From Figure 5, we observe a falling AFD before the 1987 crash. In the beginning month of the crash, the AFD is quite stable, but it falls thereafter. In December, the AFD rebounds by 20%, reflecting that analysts have different opinions regarding the ending date of the crash. For the tech-bubble burst, Figure 3 shows that all the indices experience drastic drops and rebounds. This is especially the case for the Nasdaq. The AFD exhibits a downward trend in the first few months of the tech-bubble burst, after which it rebounds rapidly until the end of the burst.

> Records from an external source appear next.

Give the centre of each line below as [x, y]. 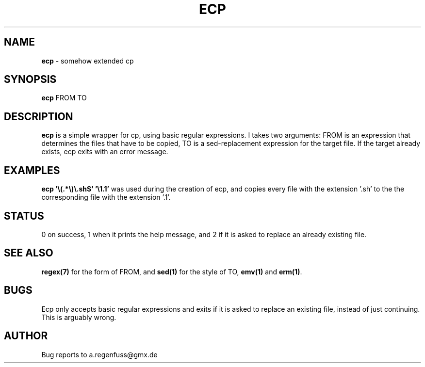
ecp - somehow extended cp [88, 61]
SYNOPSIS [30, 80]
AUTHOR [26, 336]
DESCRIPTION [39, 116]
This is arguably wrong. [79, 317]
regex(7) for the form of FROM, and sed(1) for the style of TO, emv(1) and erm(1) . [172, 271]
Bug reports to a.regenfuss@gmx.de [99, 354]
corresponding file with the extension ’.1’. [106, 197]

4. FAMA-FRENCH THREE-FACTOR MODEL

To find the relationship between AFD and excess returns in the tech-bubble burst, we incorporate AFD into the Fama-French model.4 The model of Fama and French (1993) is able to capture the ordering of stock returns across portfolios sorted by variables such as size, B/M, or earning-to-price ratio. Here, we estimate the Fama-French three-factor model for subsamples with different AFDs. First, we sort the stocks in the 2000-2002 sub-sample into five dispersion quintiles, and obtain their average returns. The corresponding excess returns on the left-hand side of the model are derived by subtracting the risk-free rate from the returns obtained. We use the monthly average rate of the one-month U.S. Treasury bill as the risk-free rate.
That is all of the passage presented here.